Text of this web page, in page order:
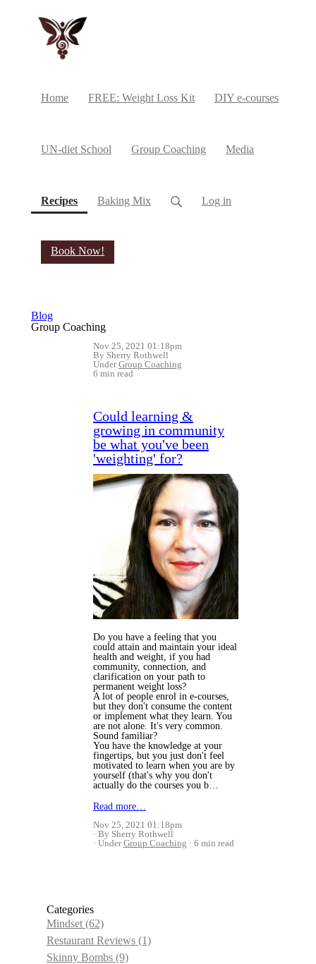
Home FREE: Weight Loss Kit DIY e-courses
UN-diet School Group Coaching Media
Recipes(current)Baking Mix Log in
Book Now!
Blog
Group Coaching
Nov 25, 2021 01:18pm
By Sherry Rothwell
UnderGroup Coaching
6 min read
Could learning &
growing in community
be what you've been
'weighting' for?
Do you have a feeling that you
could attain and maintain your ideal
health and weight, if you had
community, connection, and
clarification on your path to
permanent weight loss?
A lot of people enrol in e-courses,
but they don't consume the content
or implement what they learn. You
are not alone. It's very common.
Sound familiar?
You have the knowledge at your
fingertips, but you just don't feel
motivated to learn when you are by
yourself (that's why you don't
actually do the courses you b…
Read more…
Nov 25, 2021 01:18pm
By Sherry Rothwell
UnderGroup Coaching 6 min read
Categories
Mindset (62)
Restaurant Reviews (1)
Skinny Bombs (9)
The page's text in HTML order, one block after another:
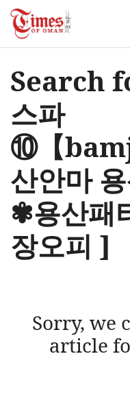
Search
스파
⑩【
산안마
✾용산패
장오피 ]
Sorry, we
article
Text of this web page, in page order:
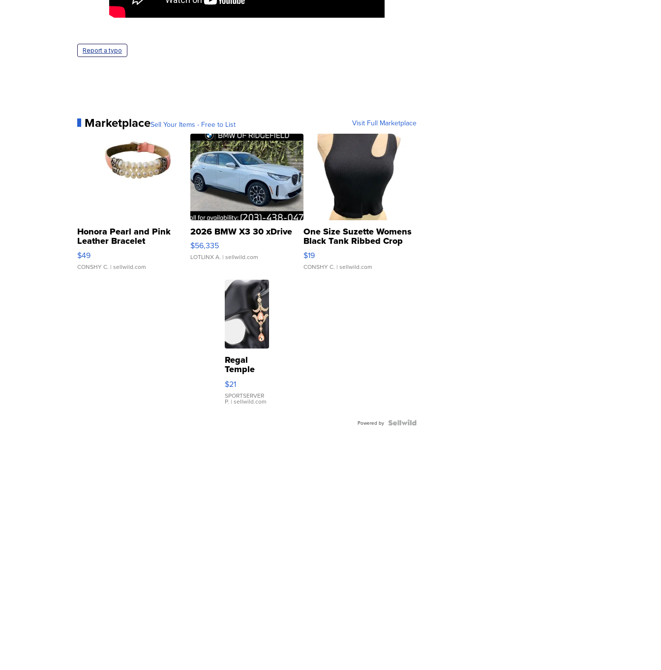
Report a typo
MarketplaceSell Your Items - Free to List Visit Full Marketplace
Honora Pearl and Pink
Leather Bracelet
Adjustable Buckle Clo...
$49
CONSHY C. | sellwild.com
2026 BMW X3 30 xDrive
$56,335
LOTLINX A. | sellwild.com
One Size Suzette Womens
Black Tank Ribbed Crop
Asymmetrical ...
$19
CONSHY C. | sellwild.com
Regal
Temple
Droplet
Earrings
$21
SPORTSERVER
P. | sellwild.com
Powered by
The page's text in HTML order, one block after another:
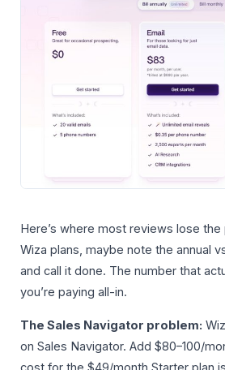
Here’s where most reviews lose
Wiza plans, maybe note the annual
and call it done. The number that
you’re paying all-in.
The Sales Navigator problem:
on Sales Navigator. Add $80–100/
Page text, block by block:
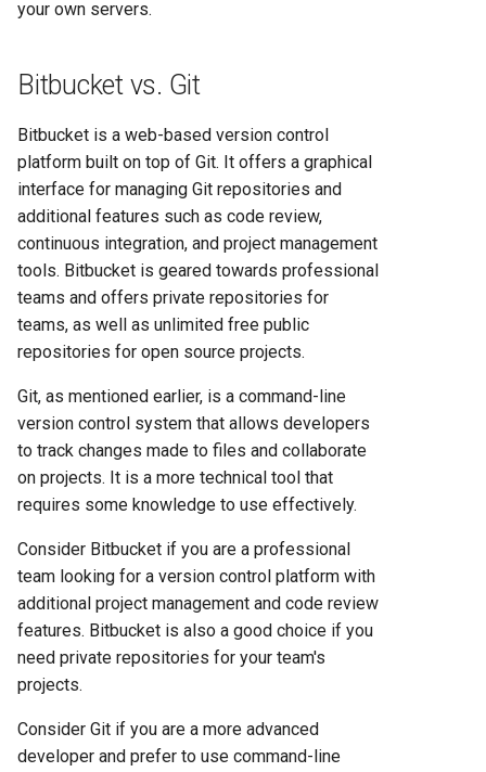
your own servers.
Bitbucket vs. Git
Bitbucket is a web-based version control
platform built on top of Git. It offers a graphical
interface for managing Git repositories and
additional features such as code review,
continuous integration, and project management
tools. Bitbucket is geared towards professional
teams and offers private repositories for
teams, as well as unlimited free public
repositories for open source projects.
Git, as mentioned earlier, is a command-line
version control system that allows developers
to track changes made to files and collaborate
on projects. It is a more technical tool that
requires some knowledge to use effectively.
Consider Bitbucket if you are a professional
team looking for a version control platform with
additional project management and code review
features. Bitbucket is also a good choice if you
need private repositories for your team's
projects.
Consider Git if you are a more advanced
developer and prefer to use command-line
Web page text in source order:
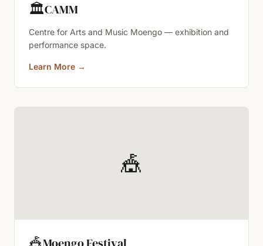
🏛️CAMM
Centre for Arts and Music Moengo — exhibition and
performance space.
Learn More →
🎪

▸ TASK OBJECTIVE:
Reproduce, word for word, the lines from the one containing "Report a typo" to the end of the material, both ends included. No picture is copied.

▸ FINAL ANSWER:
Report a typo
MarketplaceSell Your Items - Free to List Visit Full Marketplace
Honora Pearl and Pink
Leather Bracelet
Adjustable Buckle Clo...
$49
CONSHY C. | sellwild.com
2026 BMW X3 30 xDrive
$56,335
LOTLINX A. | sellwild.com
One Size Suzette Womens
Black Tank Ribbed Crop
Asymmetrical ...
$19
CONSHY C. | sellwild.com
Regal
Temple
Droplet
Earrings
$21
SPORTSERVER
P. | sellwild.com
Powered by
The page's text in HTML order, one block after another:
Here’s where most reviews lose
Wiza plans, maybe note the annual
and call it done. The number that
you’re paying all-in.
The Sales Navigator problem:
on Sales Navigator. Add $80–100/
Page text, block by block:
your own servers.
Bitbucket vs. Git
Bitbucket is a web-based version control
platform built on top of Git. It offers a graphical
interface for managing Git repositories and
additional features such as code review,
continuous integration, and project management
tools. Bitbucket is geared towards professional
teams and offers private repositories for
teams, as well as unlimited free public
repositories for open source projects.
Git, as mentioned earlier, is a command-line
version control system that allows developers
to track changes made to files and collaborate
on projects. It is a more technical tool that
requires some knowledge to use effectively.
Consider Bitbucket if you are a professional
team looking for a version control platform with
additional project management and code review
features. Bitbucket is also a good choice if you
need private repositories for your team's
projects.
Consider Git if you are a more advanced
developer and prefer to use command-line
Web page text in source order:
🏛️CAMM
Centre for Arts and Music Moengo — exhibition and
performance space.
Learn More →
🎪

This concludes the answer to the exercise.